William Sampson has missed 4 of last 9 general elections, didn’t vote for Jimmy Davis in 2014

By David Wildstein, March 17 2021 3:23 pm

The choice of Bayonne Mayor Jimmy Davis to replace Assembly Majority Whip Nicholas Chiaravalloti (D-Bayonne) in the 31st district has never voted in a Democratic primary.

William B. Sampson IV, a 32-year-old crane operator and Longshoremen’s union official, didn’t register to vote in Bayonne until 2012, when he was 24, and has missed four of the nine general elections since then, records from the New Jersey’s Statewide Voter Registration System.

Sampson didn’t vote in general elections in 2013, 2014, 2015, and 2019, missing three of the last four races for the State Assembly seat he is currently seeking.

Chiaravalloti, once a top political ally of Davis, has fallen out of favor.  Davis told party leaders that he wants to exercise his unwritten prerogative to name Bayonne’s representative in the legislature.

Sampson did not vote in the May 2014 municipal election when Davis ousted incumbent Mayor Mark Smith.

Hudson County Democratic leaders are prepared to honor an agreement that gives the seat to the mayor of Bayonne.

Chiaravalloti went to the legislature in 2015 after Davis picked him to replace Assemblyman Jason O’Donnell (D-Bayonne).  O’Donnell had been an ally of Smith, who was unseated by Davis in 2014.

Sampson’s failure to actually vote in elections came under the backdrop of his role as the political liaison to the International Longshoremen’s Association Local 1588, which operates at the Port of Bayonne.

A 1:05 PM call to Sampson’s personal cell phone was promptly returned by his mother, who promised that the Assembly candidate would call back within an hour.  He did not.

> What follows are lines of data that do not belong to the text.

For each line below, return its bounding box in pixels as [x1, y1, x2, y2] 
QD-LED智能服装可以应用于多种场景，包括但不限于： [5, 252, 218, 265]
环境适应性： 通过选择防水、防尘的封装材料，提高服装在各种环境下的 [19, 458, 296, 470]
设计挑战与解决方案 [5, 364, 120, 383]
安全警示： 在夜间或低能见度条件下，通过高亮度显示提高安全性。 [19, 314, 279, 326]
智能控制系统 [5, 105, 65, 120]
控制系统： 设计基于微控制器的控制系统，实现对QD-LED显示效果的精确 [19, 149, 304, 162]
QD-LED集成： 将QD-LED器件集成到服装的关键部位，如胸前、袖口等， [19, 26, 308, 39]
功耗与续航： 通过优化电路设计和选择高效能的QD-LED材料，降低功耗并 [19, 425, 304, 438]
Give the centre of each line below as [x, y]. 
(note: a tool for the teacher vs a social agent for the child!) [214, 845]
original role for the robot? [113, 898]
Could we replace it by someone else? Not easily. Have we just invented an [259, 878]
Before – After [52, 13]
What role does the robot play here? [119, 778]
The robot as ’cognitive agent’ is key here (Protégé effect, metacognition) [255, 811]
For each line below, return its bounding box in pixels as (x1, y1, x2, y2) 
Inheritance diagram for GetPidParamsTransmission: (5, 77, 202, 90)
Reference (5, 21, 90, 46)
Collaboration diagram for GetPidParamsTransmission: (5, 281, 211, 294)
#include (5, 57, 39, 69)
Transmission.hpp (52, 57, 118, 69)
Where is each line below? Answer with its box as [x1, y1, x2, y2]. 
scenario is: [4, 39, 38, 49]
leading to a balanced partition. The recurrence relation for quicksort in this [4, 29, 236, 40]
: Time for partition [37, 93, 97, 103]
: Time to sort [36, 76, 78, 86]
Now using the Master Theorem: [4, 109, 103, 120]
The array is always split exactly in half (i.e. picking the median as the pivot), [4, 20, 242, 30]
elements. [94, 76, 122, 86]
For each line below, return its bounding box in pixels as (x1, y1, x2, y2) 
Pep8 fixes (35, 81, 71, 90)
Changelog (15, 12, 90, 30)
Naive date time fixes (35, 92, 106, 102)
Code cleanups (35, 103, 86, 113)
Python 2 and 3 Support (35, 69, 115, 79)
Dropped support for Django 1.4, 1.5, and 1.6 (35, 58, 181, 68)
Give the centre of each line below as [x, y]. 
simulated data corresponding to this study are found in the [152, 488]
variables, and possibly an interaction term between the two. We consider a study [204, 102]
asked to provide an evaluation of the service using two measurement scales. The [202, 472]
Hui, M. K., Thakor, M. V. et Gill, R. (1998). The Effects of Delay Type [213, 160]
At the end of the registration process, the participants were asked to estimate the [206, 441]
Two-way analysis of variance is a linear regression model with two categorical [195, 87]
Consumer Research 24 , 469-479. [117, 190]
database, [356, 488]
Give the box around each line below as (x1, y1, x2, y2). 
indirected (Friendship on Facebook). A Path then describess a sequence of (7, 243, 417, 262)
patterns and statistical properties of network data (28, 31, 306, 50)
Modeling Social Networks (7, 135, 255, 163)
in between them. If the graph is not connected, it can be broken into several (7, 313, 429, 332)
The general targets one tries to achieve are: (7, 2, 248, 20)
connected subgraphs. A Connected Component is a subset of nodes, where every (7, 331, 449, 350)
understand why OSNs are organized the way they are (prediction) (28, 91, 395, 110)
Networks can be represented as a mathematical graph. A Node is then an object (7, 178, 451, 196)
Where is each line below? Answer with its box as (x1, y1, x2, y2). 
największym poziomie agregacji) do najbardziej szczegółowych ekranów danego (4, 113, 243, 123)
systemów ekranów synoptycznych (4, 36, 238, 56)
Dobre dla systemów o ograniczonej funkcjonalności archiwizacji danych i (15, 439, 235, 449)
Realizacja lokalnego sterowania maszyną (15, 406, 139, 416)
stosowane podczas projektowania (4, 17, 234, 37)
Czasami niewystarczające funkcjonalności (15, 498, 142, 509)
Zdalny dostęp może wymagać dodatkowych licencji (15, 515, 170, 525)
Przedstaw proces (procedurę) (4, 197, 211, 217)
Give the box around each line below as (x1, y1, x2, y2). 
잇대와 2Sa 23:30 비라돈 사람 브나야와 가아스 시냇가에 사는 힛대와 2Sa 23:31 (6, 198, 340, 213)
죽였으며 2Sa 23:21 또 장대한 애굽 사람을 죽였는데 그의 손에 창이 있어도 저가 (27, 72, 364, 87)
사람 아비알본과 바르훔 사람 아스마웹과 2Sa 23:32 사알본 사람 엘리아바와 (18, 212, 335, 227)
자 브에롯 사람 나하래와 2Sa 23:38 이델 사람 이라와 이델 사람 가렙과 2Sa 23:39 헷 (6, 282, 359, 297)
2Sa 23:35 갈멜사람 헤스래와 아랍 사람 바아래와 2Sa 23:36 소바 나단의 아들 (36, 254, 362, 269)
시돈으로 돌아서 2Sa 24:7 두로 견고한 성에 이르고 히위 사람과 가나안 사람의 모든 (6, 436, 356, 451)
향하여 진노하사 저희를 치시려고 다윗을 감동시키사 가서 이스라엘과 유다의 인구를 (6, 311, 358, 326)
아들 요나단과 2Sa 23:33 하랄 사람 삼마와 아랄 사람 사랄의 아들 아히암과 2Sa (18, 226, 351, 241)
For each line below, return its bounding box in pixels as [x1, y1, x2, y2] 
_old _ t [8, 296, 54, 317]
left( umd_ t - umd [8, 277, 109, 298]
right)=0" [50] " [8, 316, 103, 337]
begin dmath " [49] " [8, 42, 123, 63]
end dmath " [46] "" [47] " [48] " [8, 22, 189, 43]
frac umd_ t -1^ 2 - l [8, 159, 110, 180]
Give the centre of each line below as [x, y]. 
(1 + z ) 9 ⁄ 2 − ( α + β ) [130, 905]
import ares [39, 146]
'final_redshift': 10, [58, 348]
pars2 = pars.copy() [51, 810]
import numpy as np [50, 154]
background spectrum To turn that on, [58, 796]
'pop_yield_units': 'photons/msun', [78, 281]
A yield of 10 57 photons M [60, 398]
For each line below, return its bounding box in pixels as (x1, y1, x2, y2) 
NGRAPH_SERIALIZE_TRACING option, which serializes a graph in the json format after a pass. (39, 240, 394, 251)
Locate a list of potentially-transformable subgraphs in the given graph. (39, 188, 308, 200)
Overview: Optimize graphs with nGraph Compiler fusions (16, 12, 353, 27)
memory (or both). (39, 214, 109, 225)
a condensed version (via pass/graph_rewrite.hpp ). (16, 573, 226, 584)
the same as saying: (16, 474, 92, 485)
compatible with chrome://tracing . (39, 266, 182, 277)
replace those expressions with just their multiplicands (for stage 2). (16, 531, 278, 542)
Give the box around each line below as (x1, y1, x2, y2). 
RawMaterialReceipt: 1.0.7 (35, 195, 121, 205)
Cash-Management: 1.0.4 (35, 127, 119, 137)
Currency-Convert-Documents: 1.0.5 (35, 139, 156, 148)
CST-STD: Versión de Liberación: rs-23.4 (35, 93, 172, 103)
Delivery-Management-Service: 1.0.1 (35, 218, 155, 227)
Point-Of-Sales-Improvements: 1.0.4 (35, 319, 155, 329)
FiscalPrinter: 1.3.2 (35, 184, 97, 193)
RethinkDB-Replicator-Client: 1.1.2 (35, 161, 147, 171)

The fledgling candidate’s shoddy voting record could be a problem if there is a last ditch effort to save Chiaravalloti.

“Party leaders who go along with a broken candidate selection process run the risk of shooting themselves in the foot,” said Micah Rasmussen, the director of the Rebovich Institute for New Jersey Politics at Rider University.  “It’s still more fodder for reformers who argue party leaders exercise their powers recklessly or with impunity, which by the way is incredibly frustrating for those who argue a party’s organizers do have a proper role to play in selecting candidates.  This isn’t it.”

Still, the 31st district, which includes Bayonne and part of Jersey City, is one of the most heavily Democratic in the state.  A Republican hasn’t represented Bayonne in the New Jersey legislature since GOP incumbents elected on Warren Harding’s coattails in 1920 all lost re-election in 1921.

In a resume supplied to Hudson County Democrats, Sampson touts his “great attendance,” his ability to “manage time effectively,” and his “proven ability to handle multiple priorities in an effective manner.”  Among his “key qualifications,” Sampson says, is that he “adheres to policies and procedures at all times.”